** Work instruction **
Leave the pictures out and transcribe every record exactly.

** Given information **

────────────────

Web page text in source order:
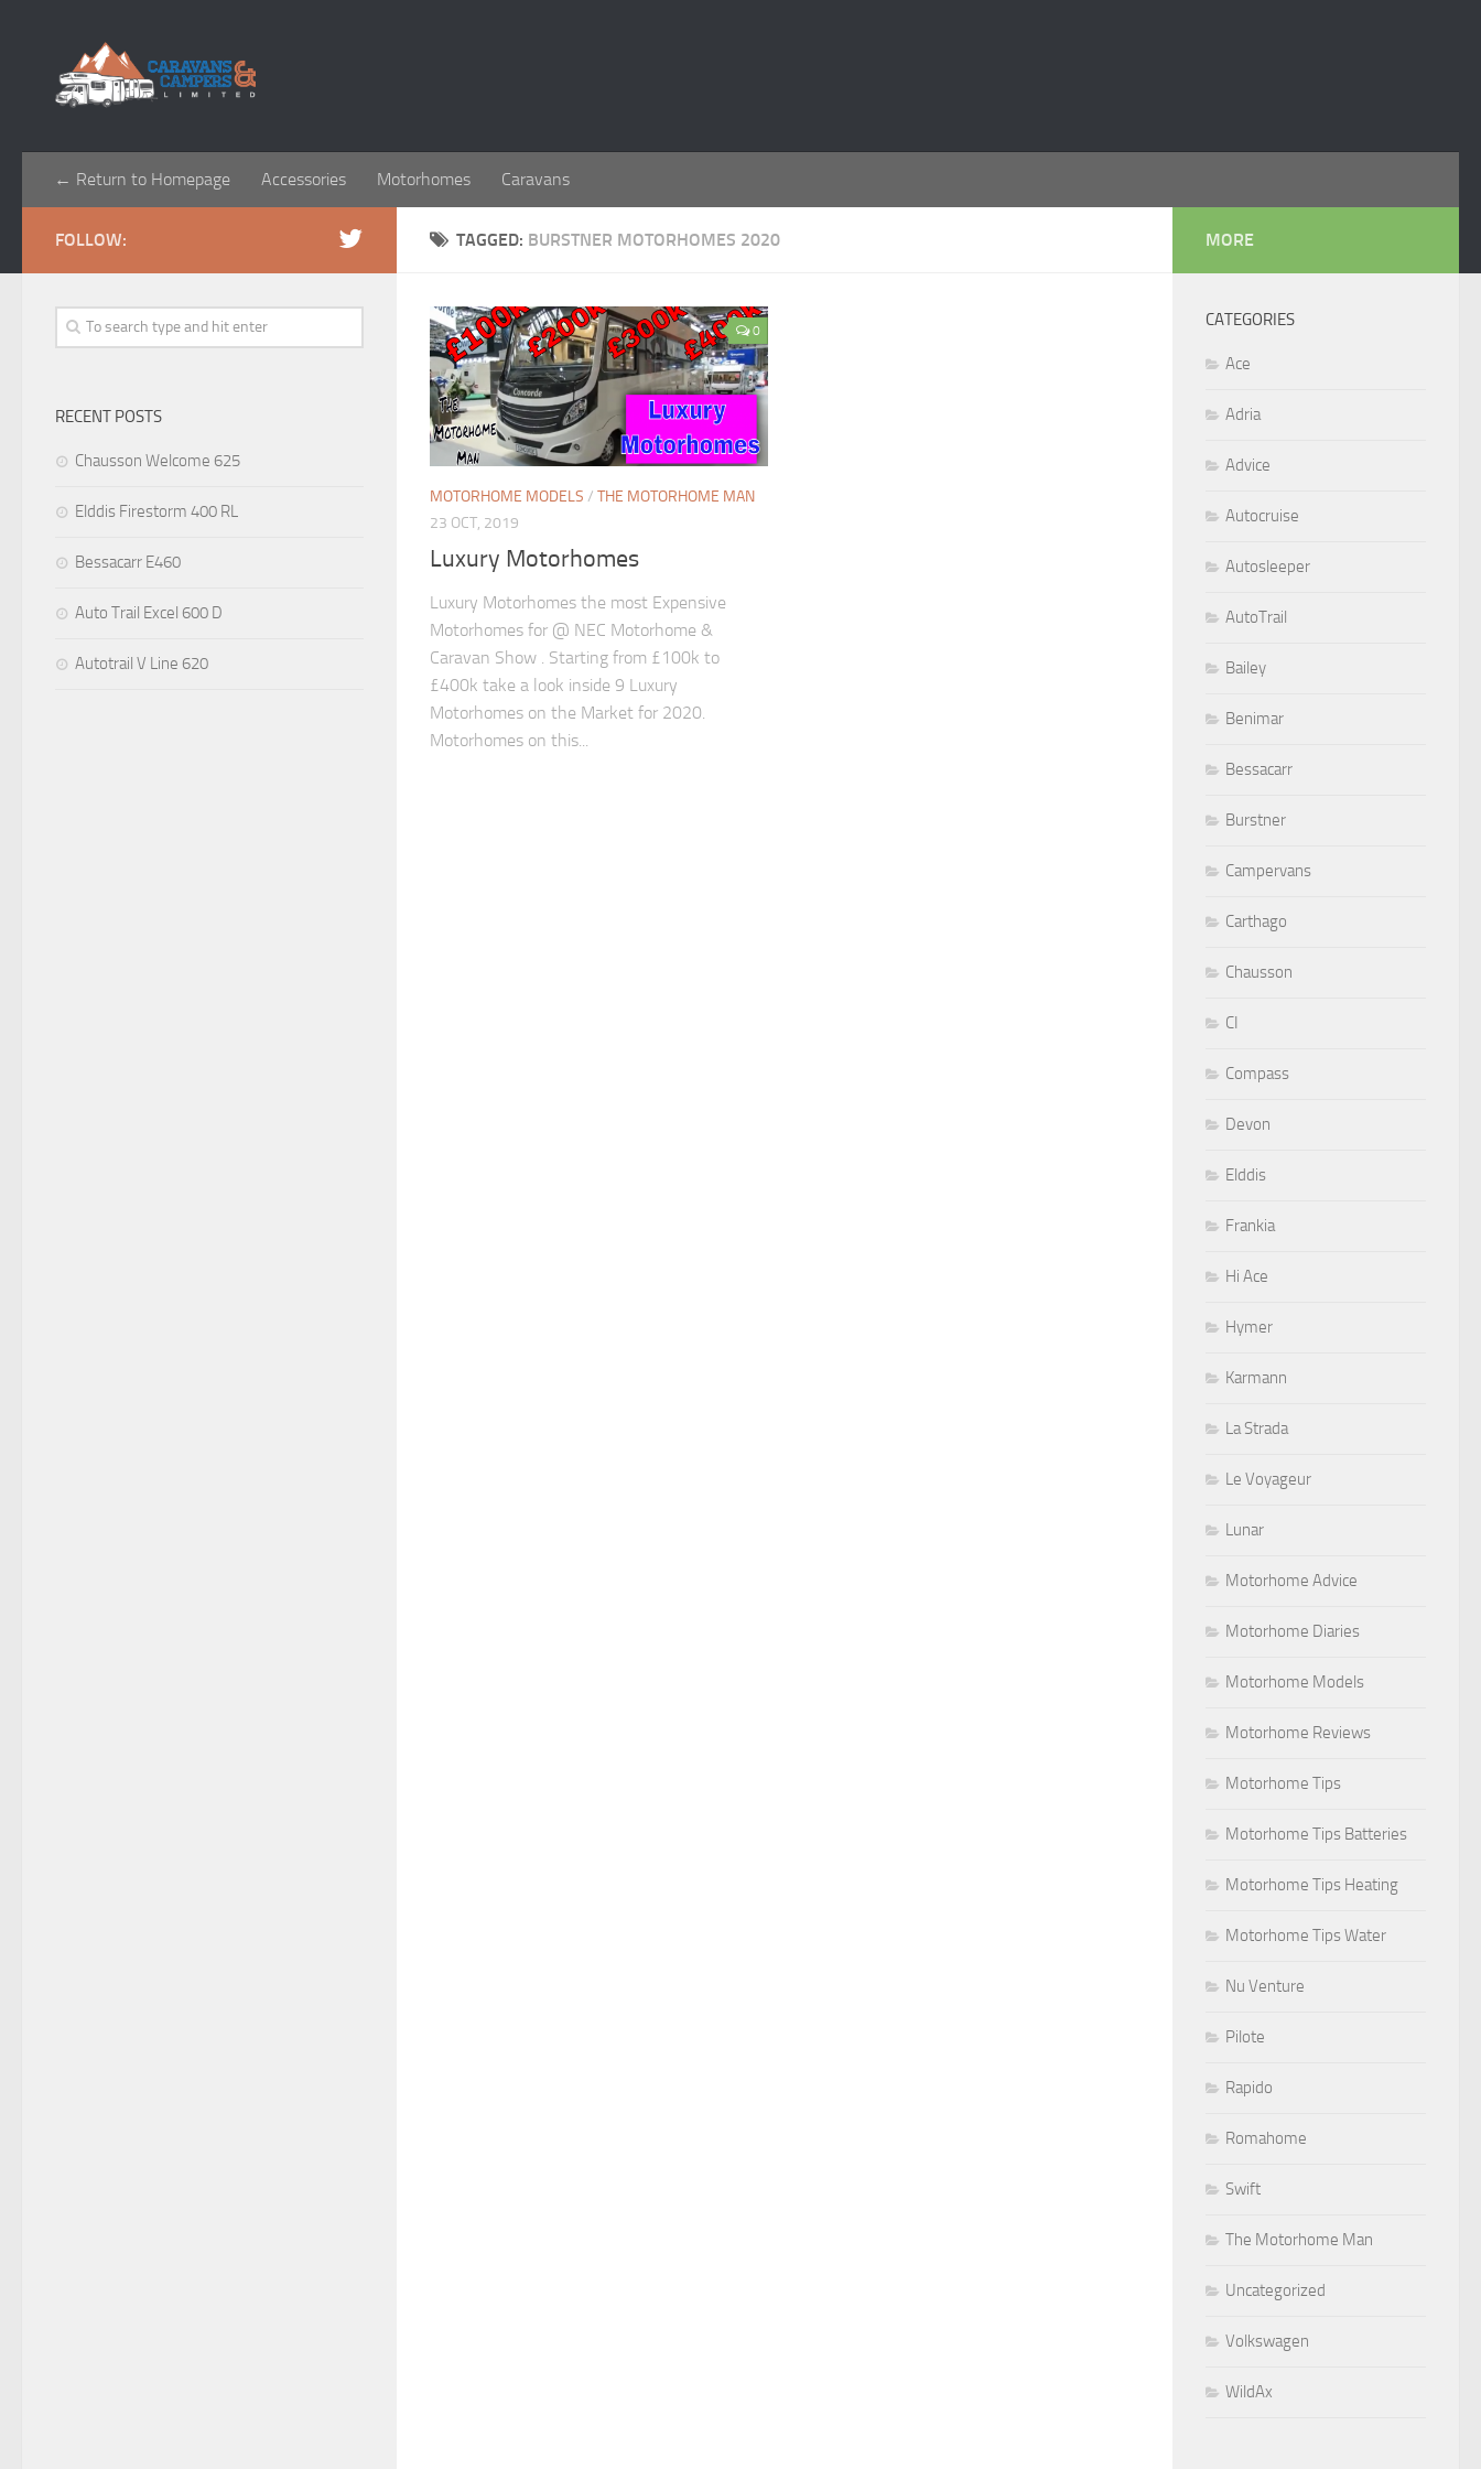
← Return to Homepage Accessories Motorhomes Caravans
TAGGED: BURSTNER MOTORHOMES 2020
0
MOTORHOME MODELS / THE MOTORHOME MAN
23 OCT, 2019
Luxury Motorhomes
Luxury Motorhomes the most Expensive
Motorhomes for @ NEC Motorhome &
Caravan Show . Starting from £100k to
£400k take a look inside 9 Luxury
Motorhomes on the Market for 2020.
Motorhomes on this...
FOLLOW:
RECENT POSTS
Chausson Welcome 625
Elddis Firestorm 400 RL
Bessacarr E460
Auto Trail Excel 600 D
Autotrail V Line 620
MORE
CATEGORIES
Ace
Adria
Advice
Autocruise
Autosleeper
AutoTrail
Bailey
Benimar
Bessacarr
Burstner
Campervans
Carthago
Chausson
CI
Compass
Devon
Elddis
Frankia
Hi Ace
Hymer
Karmann
La Strada
Le Voyageur
Lunar
Motorhome Advice
Motorhome Diaries
Motorhome Models
Motorhome Reviews
Motorhome Tips
Motorhome Tips Batteries
Motorhome Tips Heating
Motorhome Tips Water
Nu Venture
Pilote
Rapido
Romahome
Swift
The Motorhome Man
Uncategorized
Volkswagen
WildAx
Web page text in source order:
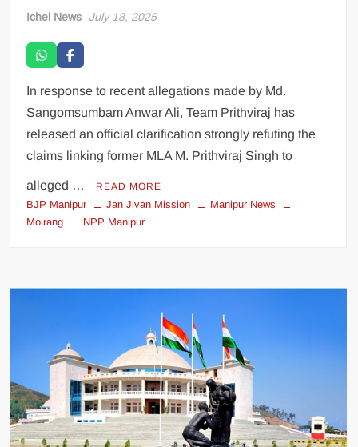
Ichel News July 18, 2025
In response to recent allegations made by Md.
Sangomsumbam Anwar Ali, Team Prithviraj has
released an official clarification strongly refuting the
claims linking former MLA M. Prithviraj Singh to
alleged … READ MORE
BJP Manipur Jan Jivan Mission
Manipur News
Moirang
NPP Manipur
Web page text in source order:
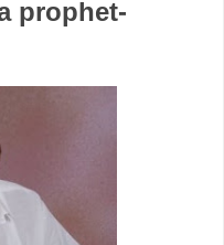
prophet-
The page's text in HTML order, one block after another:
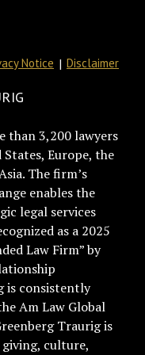
Notice Disclaimer
than 3,200 lawyers
Europe, the
The firm’s
enables the
legal services
as a 2025
Law Firm” by
is consistently
Am Law Global
Traurig is
culture,
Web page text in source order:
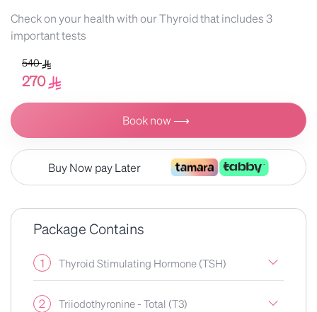
Check on your health with our Thyroid that includes 3
important tests
540
270
Book now ⟶
Buy Now pay Later
Package Contains
1 Thyroid Stimulating Hormone (TSH)
2 Triiodothyronine - Total (T3)
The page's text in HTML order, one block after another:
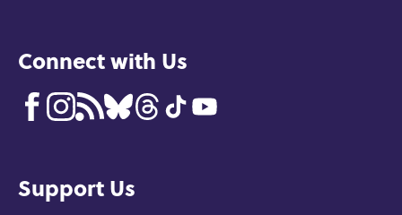
Connect with Us
Support Us
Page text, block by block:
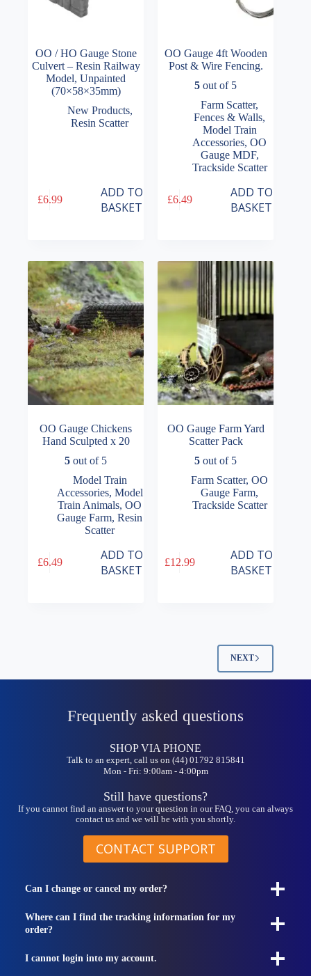
OO / HO Gauge Stone
Culvert – Resin Railway
Model, Unpainted
(70×58×35mm)
New Products,
Resin Scatter
£6.99
ADD TO
BASKET
OO Gauge 4ft Wooden
Post & Wire Fencing.
5 out of 5
Farm Scatter,
Fences & Walls,
Model Train
Accessories,OO
Gauge MDF,
Trackside Scatter
£6.49
ADD TO
BASKET
OO Gauge Chickens
Hand Sculpted x 20
5 out of 5
Model Train
Accessories, Model
Train Animals,OO
Gauge Farm,Resin
Scatter
£6.49
ADD TO
BASKET
OO Gauge Farm Yard
Scatter Pack
5 out of 5
Farm Scatter,OO
Gauge Farm,
Trackside Scatter
£12.99
ADD TO
BASKET
NEXT
Frequently asked questions
SHOP VIA PHONE
Talk to an expert, call us on (44) 01792 815841
Mon - Fri: 9:00am - 4:00pm
Still have questions?
If you cannot find an answer to your question in our FAQ, you can always
contact us and we will be with you shortly.
CONTACT SUPPORT
Can I change or cancel my order?
Where can I find the tracking information for my
order?
I cannot login into my account.
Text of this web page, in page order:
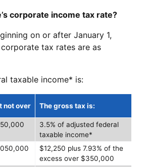
corporate income tax rate?
on or after January 1,
tax rates are as
taxable income* is:
not over The gross tax is:
3.5% of adjusted federal
taxable income*
$12,250 plus 7.93% of the
excess over $350,000

────────────────

** Answer to this exercise **
Web page text in source order:
← Return to Homepage Accessories Motorhomes Caravans
TAGGED: BURSTNER MOTORHOMES 2020
0
MOTORHOME MODELS / THE MOTORHOME MAN
23 OCT, 2019
Luxury Motorhomes
Luxury Motorhomes the most Expensive
Motorhomes for @ NEC Motorhome &
Caravan Show . Starting from £100k to
£400k take a look inside 9 Luxury
Motorhomes on the Market for 2020.
Motorhomes on this...
FOLLOW:
RECENT POSTS
Chausson Welcome 625
Elddis Firestorm 400 RL
Bessacarr E460
Auto Trail Excel 600 D
Autotrail V Line 620
MORE
CATEGORIES
Ace
Adria
Advice
Autocruise
Autosleeper
AutoTrail
Bailey
Benimar
Bessacarr
Burstner
Campervans
Carthago
Chausson
CI
Compass
Devon
Elddis
Frankia
Hi Ace
Hymer
Karmann
La Strada
Le Voyageur
Lunar
Motorhome Advice
Motorhome Diaries
Motorhome Models
Motorhome Reviews
Motorhome Tips
Motorhome Tips Batteries
Motorhome Tips Heating
Motorhome Tips Water
Nu Venture
Pilote
Rapido
Romahome
Swift
The Motorhome Man
Uncategorized
Volkswagen
WildAx
Web page text in source order:
Ichel News July 18, 2025
In response to recent allegations made by Md.
Sangomsumbam Anwar Ali, Team Prithviraj has
released an official clarification strongly refuting the
claims linking former MLA M. Prithviraj Singh to
alleged … READ MORE
BJP Manipur Jan Jivan Mission
Manipur News
Moirang
NPP Manipur
Web page text in source order:
prophet-
The page's text in HTML order, one block after another:
Notice Disclaimer
than 3,200 lawyers
Europe, the
The firm’s
enables the
legal services
as a 2025
Law Firm” by
is consistently
Am Law Global
Traurig is
culture,
Web page text in source order:
Check on your health with our Thyroid that includes 3
important tests
540
270
Book now ⟶
Buy Now pay Later
Package Contains
1 Thyroid Stimulating Hormone (TSH)
2 Triiodothyronine - Total (T3)
The page's text in HTML order, one block after another:
Connect with Us
Support Us
Page text, block by block:
OO / HO Gauge Stone
Culvert – Resin Railway
Model, Unpainted
(70×58×35mm)
New Products,
Resin Scatter
£6.99
ADD TO
BASKET
OO Gauge 4ft Wooden
Post & Wire Fencing.
5 out of 5
Farm Scatter,
Fences & Walls,
Model Train
Accessories,OO
Gauge MDF,
Trackside Scatter
£6.49
ADD TO
BASKET
OO Gauge Chickens
Hand Sculpted x 20
5 out of 5
Model Train
Accessories, Model
Train Animals,OO
Gauge Farm,Resin
Scatter
£6.49
ADD TO
BASKET
OO Gauge Farm Yard
Scatter Pack
5 out of 5
Farm Scatter,OO
Gauge Farm,
Trackside Scatter
£12.99
ADD TO
BASKET
NEXT
Frequently asked questions
SHOP VIA PHONE
Talk to an expert, call us on (44) 01792 815841
Mon - Fri: 9:00am - 4:00pm
Still have questions?
If you cannot find an answer to your question in our FAQ, you can always
contact us and we will be with you shortly.
CONTACT SUPPORT
Can I change or cancel my order?
Where can I find the tracking information for my
order?
I cannot login into my account.
Text of this web page, in page order:
corporate income tax rate?
on or after January 1,
tax rates are as
taxable income* is:
not over The gross tax is:
3.5% of adjusted federal
taxable income*
$12,250 plus 7.93% of the
excess over $350,000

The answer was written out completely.